直到“轰!”的一声,二楼的主指挥舱门打开,从里面走出来一个微弯着腰,身穿冷硬军服的男人。
男人身高目测一米九往上,宽肩窄腰,身高腿长,披着一件黑色的挺括风衣,肩上的金属徽章反射出代表着权势的冷硬光泽。
年轻英俊的面孔隐在海面薄雾中,却隐约还是能看出他立体冰冷的轮廓,仿佛一柄已经出鞘的锋利冷刃,充斥着来自强者的绝对压迫和掌控。
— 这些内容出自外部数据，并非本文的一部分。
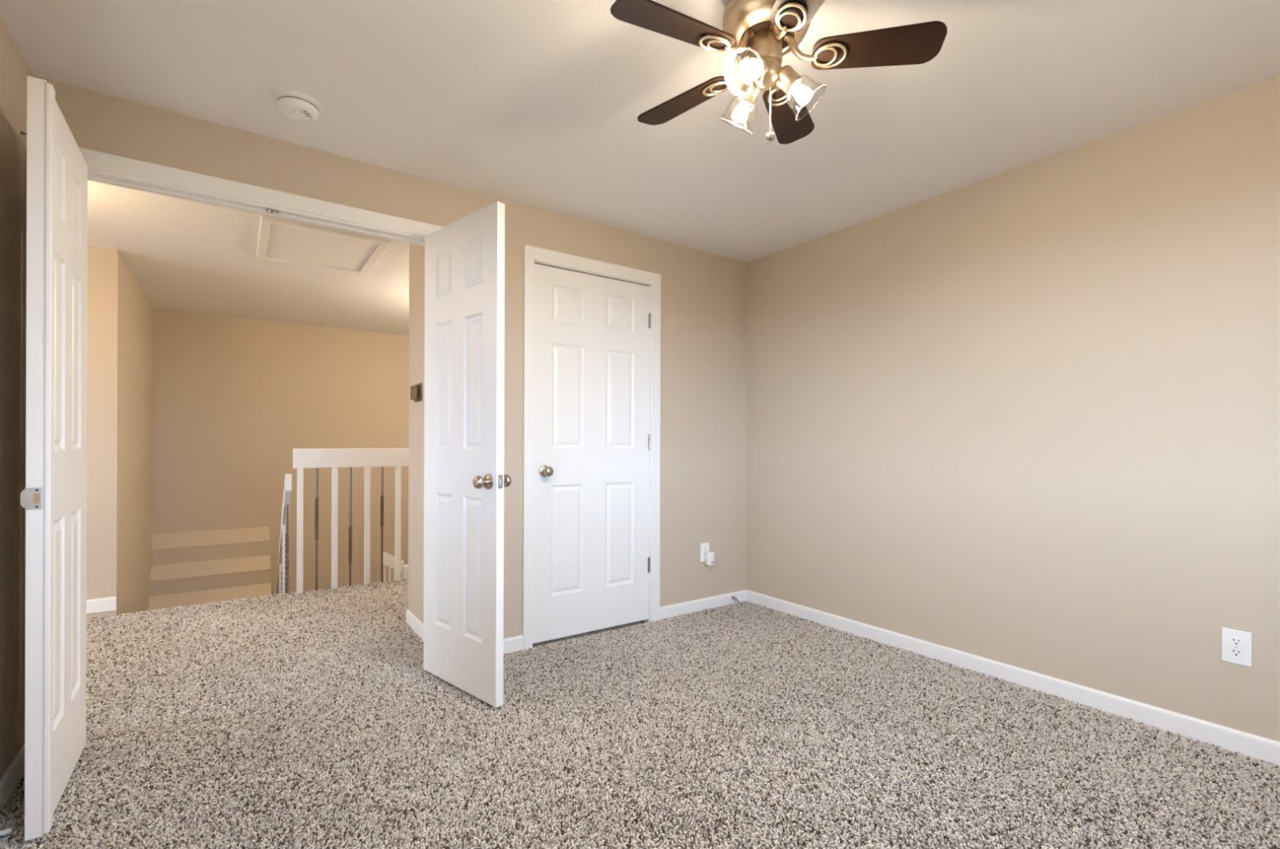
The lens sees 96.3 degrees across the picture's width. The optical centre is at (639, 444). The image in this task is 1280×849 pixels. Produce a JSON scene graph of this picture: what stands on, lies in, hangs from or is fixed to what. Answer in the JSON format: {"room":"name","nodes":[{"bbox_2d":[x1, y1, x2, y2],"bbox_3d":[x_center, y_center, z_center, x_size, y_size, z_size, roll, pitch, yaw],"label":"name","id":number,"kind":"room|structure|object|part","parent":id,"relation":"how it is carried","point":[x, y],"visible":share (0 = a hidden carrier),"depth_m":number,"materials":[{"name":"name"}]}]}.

老行两腿哆嗦,被吓得几乎站不住脚,直到身后两个船员扶了他一下,他才勉强站直。
男人身后跟着两个军官,其中一个为他撑开黑伞,簇拥着男人走下二楼甲板。
男人走得很慢很稳,举手投足间甚至有股游刃有余的随意,那双漆黑的眼眸微眯,戴着黑色皮套的指腹搭在金属的楼梯栏杆上,突然如嗅到猎物气味的野兽般,暗含深意的朝老行所在的那艘船看去。
老行扶了下额。
这…这到底是什么情况啊?!
他没看错的话,这人不是在帝国风头正盛的封少将吗?
封少将逼停他们的船做什么?
他只是混口饭吃的小人物,虽然干得确实不是正经营生,但也不至于惹到这封少将吧?
难不成封少将是在找那什么帝国的在逃前官员?
但他看过新闻,那姓苏的生得一张好面孔,张贴在各大小巷里的通缉照都好看的不要命,那双淡漠的眼眸在照片上冷清清看着人时,莫名有股勾人的意味。
老行舔了舔唇,他们船上根本没这号气质出众的美人吧。
可他突然想到了那个戴着黑框眼镜的青年,粗黑的眉毛深深的皱起,那青年莫名的可疑。